Enquêtes et questions après le suicide d’une jeune femme en prison

 À 19 ans, une jeune Vierzonnaise s’est donné la mort par pendaison dans sa cellule de la maison d’arrêt du Bordiot.

Deux enquêtes sont ouvertes, l’une judiciaire et l’autre administrative.

Avant de mettre fin à ses jours, la jeune fille aurait laissé un mot manuscrit adressé à l’un des membres de sa famille. « Paumée dans une existence en décomposition sociale, entraînée par une ancre familiale qui lui fait mordre le fond, elle promène, depuis son enfance, un vieux jouet cassé qu’est sa jeunesse. »

Celle qui est au cœur de cet article, publié jeudi 24 juillet dernier dans le Berry républicain, a fini par se pendre dans sa cellule du Bordiot, vendredi 5 décembre, avec un cordon électrique.
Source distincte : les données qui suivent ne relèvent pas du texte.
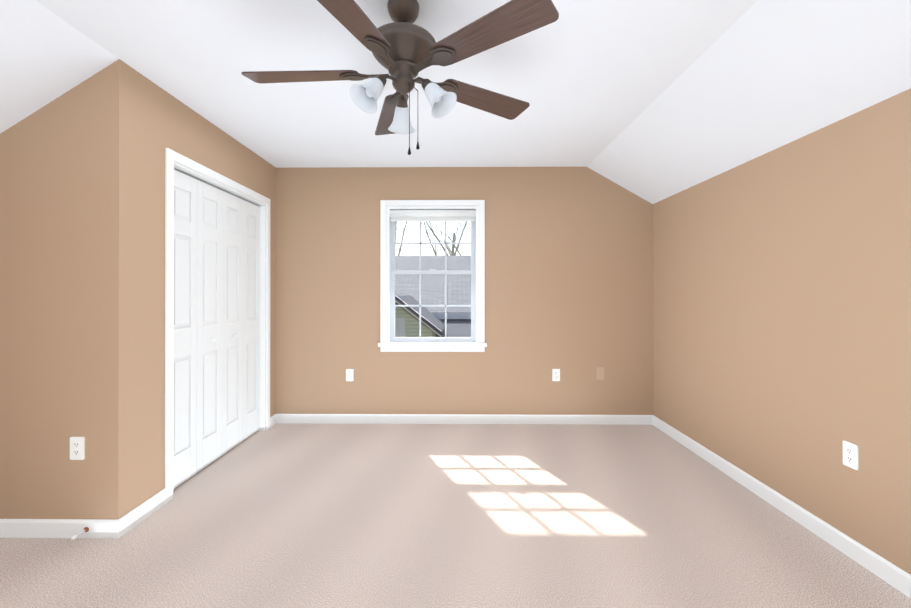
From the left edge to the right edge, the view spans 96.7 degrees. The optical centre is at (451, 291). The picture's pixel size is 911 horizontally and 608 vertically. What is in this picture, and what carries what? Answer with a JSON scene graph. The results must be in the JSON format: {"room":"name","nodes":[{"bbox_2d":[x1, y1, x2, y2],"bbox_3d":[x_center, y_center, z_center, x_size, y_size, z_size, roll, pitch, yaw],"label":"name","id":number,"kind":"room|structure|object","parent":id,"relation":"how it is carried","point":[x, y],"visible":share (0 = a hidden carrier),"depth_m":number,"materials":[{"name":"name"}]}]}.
{"room":"empty bedroom","nodes":[
{"label":"empty bedroom","id":0,"kind":"room"},
{"bbox_2d":[0,0,118,133],"bbox_3d":[-2.134,-1.011,1.073,0.830,0.655,5.940,0,0,1],"label":"ceiling","id":1,"kind":"structure","parent":0,"point":[47,56],"depth_m":1.90,"materials":[{"name":"white paint"}]},
{"bbox_2d":[0,59,136,518],"bbox_3d":[-2.048,0.030,2.137,0.680,2.450,0.115,0,0,1],"label":"wall","id":2,"kind":"structure","parent":0,"point":[68,212],"depth_m":2.08,"materials":[{"name":"beige paint"}]},
{"bbox_2d":[0,516,123,537],"bbox_3d":[-2.027,1.211,2.069,0.664,0.088,0.014,0,0,1],"label":"baseboard","id":3,"kind":"structure","parent":2,"relation":"attached to","point":[9,528],"depth_m":2.06,"materials":[{"name":"white paint"}]},
{"bbox_2d":[71,527,88,539],"bbox_3d":[-1.859,1.210,2.021,0.024,0.024,0.080,0,0,1],"label":"doorstop","id":4,"kind":"object","parent":3,"relation":"attached to","point":[86,529],"visible":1,"depth_m":2.03,"materials":[{"name":"white paint"}]},
{"bbox_2d":[70,437,84,459],"bbox_3d":[-1.919,0.803,2.072,0.072,0.116,0.009,0,0,1],"label":"outlet","id":5,"kind":"object","parent":2,"relation":"attached to","point":[77,448],"visible":1,"depth_m":2.07,"materials":[{"name":"white plastic"}]},
{"bbox_2d":[136,72,275,506],"bbox_3d":[-1.756,0.033,3.039,0.115,2.450,1.695,0,0,1],"label":"wall","id":6,"kind":"structure","parent":0,"point":[165,119],"depth_m":2.35,"materials":[{"name":"beige paint"}]},
{"bbox_2d":[124,488,166,533],"bbox_3d":[-1.700,1.211,2.242,0.014,0.088,0.318,0,0,1],"label":"baseboard","id":7,"kind":"structure","parent":6,"relation":"attached to","point":[144,510],"depth_m":2.23,"materials":[{"name":"white paint"}]},
{"bbox_2d":[174,169,259,488],"bbox_3d":[-1.740,0.238,3.071,0.075,2.015,1.187,0,0,1],"label":"bifold closet doors","id":8,"kind":"structure","parent":6,"relation":"in","point":[216,323],"depth_m":2.96,"materials":[{"name":"white paint"}]},
{"bbox_2d":[165,148,269,502],"bbox_3d":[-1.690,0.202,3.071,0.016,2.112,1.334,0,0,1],"label":"door frame","id":9,"kind":"structure","parent":6,"relation":"attached to","point":[171,156],"depth_m":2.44,"materials":[{"name":"white paint"}]},
{"bbox_2d":[35,0,757,167],"bbox_3d":[-0.234,-1.258,1.054,2.970,0.120,5.940,0,0,1],"label":"ceiling","id":10,"kind":"structure","parent":0,"point":[589,81],"depth_m":2.18,"materials":[{"name":"white paint"}]},
{"bbox_2d":[241,0,558,154],"bbox_3d":[-0.244,-0.876,1.700,1.250,0.641,1.296,0,0,1],"label":"ceiling fan","id":11,"kind":"object","parent":10,"relation":"hanging from","point":[403,48],"visible":1,"depth_m":1.61,"materials":[{"name":"brown metal"}]},
{"bbox_2d":[0,423,910,607],"bbox_3d":[-0.259,1.282,1.048,4.580,0.060,5.940,0,0,1],"label":"floor","id":12,"kind":"structure","parent":0,"point":[291,515],"depth_m":2.07,"materials":[{"name":"carpet"}]},
{"bbox_2d":[276,167,652,414],"bbox_3d":[-0.229,-0.050,3.946,4.580,2.620,0.150,0,0,1],"label":"wall","id":13,"kind":"structure","parent":0,"point":[569,272],"depth_m":3.86,"materials":[{"name":"beige paint"}]},
{"bbox_2d":[346,369,353,380],"bbox_3d":[-0.978,0.800,3.872,0.072,0.116,0.009,0,0,1],"label":"electrical outlet","id":14,"kind":"object","parent":13,"relation":"attached to","point":[349,374],"visible":1,"depth_m":3.87,"materials":[{"name":"white plastic"}]},
{"bbox_2d":[378,342,486,346],"bbox_3d":[-0.185,0.507,3.874,1.034,0.035,0.090,0,0,1],"label":"window sill","id":15,"kind":"structure","parent":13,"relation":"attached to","point":[432,344],"depth_m":3.83,"materials":[{"name":"white paint"}]},
{"bbox_2d":[380,200,484,351],"bbox_3d":[-0.184,-0.148,3.952,0.994,1.447,0.198,0,0,1],"label":"window","id":16,"kind":"structure","parent":13,"relation":"in","point":[432,272],"depth_m":3.88,"materials":[{"name":"white wood"}]},
{"bbox_2d":[389,209,475,221],"bbox_3d":[-0.185,-0.734,3.886,0.830,0.112,0.070,0,0,1],"label":"roller","id":17,"kind":"object","parent":16,"relation":"attached to","point":[427,215],"visible":0.98,"depth_m":3.86,"materials":[{"name":"white fabric"}]},
{"bbox_2d":[272,414,651,425],"bbox_3d":[0.100,1.216,3.849,3.580,0.088,0.030,0,0,1],"label":"baseboard","id":18,"kind":"structure","parent":13,"relation":"attached to","point":[277,418],"depth_m":3.85,"materials":[{"name":"white paint"}]},
{"bbox_2d":[552,369,559,380],"bbox_3d":[0.992,0.795,3.852,0.072,0.116,0.009,0,0,1],"label":"electrical outlet","id":19,"kind":"object","parent":13,"relation":"attached to","point":[555,374],"visible":1,"depth_m":3.85,"materials":[{"name":"white plastic"}]},
{"bbox_2d":[596,367,603,379],"bbox_3d":[1.410,0.780,3.848,0.072,0.116,0.007,0,0,1],"label":"outlet","id":20,"kind":"object","parent":13,"relation":"attached to","point":[599,373],"visible":1,"depth_m":3.85,"materials":[{"name":"beige plastic"}]},
{"bbox_2d":[586,0,910,203],"bbox_3d":[1.641,-1.045,1.034,0.780,0.586,5.940,0,0,1],"label":"ceiling","id":21,"kind":"structure","parent":0,"point":[758,78],"depth_m":2.00,"materials":[{"name":"white paint"}]},
{"bbox_2d":[653,88,910,574],"bbox_3d":[1.955,0.107,0.953,0.150,2.290,5.790,0,0,1],"label":"wall","id":22,"kind":"structure","parent":0,"point":[781,320],"depth_m":2.16,"materials":[{"name":"beige paint"}]},
{"bbox_2d":[652,415,910,597],"bbox_3d":[1.874,1.208,1.025,0.014,0.088,5.640,0,0,1],"label":"baseboard","id":23,"kind":"structure","parent":22,"relation":"attached to","point":[893,575],"depth_m":2.15,"materials":[{"name":"white paint"}]},
{"bbox_2d":[843,440,858,469],"bbox_3d":[1.885,0.774,1.917,0.009,0.116,0.072,0,0,1],"label":"outlet","id":24,"kind":"object","parent":22,"relation":"attached to","point":[850,455],"visible":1,"depth_m":1.91,"materials":[{"name":"white plastic"}]},
{"label":"outside","id":25,"kind":"structure","parent":0,"visible":0},
{"bbox_3d":[0.452,4.482,47.209,120.000,0.200,85.410,0,0,1],"label":"ground","id":26,"kind":"structure","parent":25,"visible":0},
{"bbox_2d":[395,256,470,336],"bbox_3d":[-1.795,1.473,13.944,10.900,5.630,11.100,0,0,1],"label":"house","id":27,"kind":"structure","parent":26,"relation":"on","point":[406,292],"depth_m":11.59,"materials":[{"name":"grey"}]},
{"bbox_2d":[396,221,470,255],"bbox_3d":[1.062,-3.452,27.576,19.148,15.618,14.573,0,0,1],"label":"trees","id":28,"kind":"object","parent":26,"relation":"on","point":[451,253],"depth_m":27.02,"materials":[{"name":"grey plant"}]}
]}
Elle avait 19 ans… Cette Vierzonnaise au casier lourd a trébuché sur la vie. Celle que sa tante a toujours trouvée « malheureuse », met fin à ses jours, après un énième rendez-vous au tribunal correctionnel de Bourges. Vendredi 5 décembre, la justice l’extrait de sa cellule. Mais un problème de procédure renvoie son affaire « à une date ultérieure ». Elle se suicide dans la foulée… Sa tante explique qu’elle comptait aller la voir le lendemain car une panne de voiture l’avait empêchée de se rendre au parloir. Elle avait écrit à sa nièce, d’ailleurs, pour le lui dire. La délinquance n’est pas un trou dans le trottoir dans lequel on tombe par hasard. Celle qui en fit les frais, et qui fit aussi des victimes, depuis l’âge de treize ans, date de sa première condamnation, éponge un lourd passif familial. « Nouée par un fil à la communauté des gens du voyage de Vierzon », la jeune fille « n’en finit pas de sombrer corps et âme », écrivions-nous encore. C’est sa grand-mère qui s’occupe d’elle, une grand-mère pour refuge qui finit par mourir. Plus tard, une tante, pour qui sa nièce « se sentait abandonnée, rejetée, elle s’en fichait de sa vie », dit-elle. Les foyers qu’elle fréquente la mettent finalement à l’abri des turpitudes de son monde. Mais très vite, de retour, la réalité la rattrape et la tire vers le bas. En juillet dernier, c’est une jeune femme échouée qui se tient dans le box. Son avocate brosse le sombre tableau de cette courte existence jalonnée d’alcool, de violences, de vols. Fatalité, ces huit condamnations à son casier ? Fatalité ce refus de retourner en prison après une permission pour assister à un événement familial ? Elle ne retourne pas au Bordiot pendant cinq semaines. Voilà pourquoi elle est jugée en comparution immédiate, le 23 juillet. Au magistrat, elle explique d’une voix blanche et mécanique qu’elle voulait ramener sa sœur qui avait fugué. Ce regard vide, relié à nulle part. Cette sœur incarcérée. Cette vie chaotique, cabossée. Le fruit d’une volonté indéfectible, la sienne ? Ou d’un dévissage social, une chute lisse et vertigineuse sur une paroi le long de laquelle ses ongles n’accrochaient plus ? Rien ne justifie de mourir, pendue, dans une cellule, à 19 ans. Même un chemin pavé d’une délinquance aussi vive.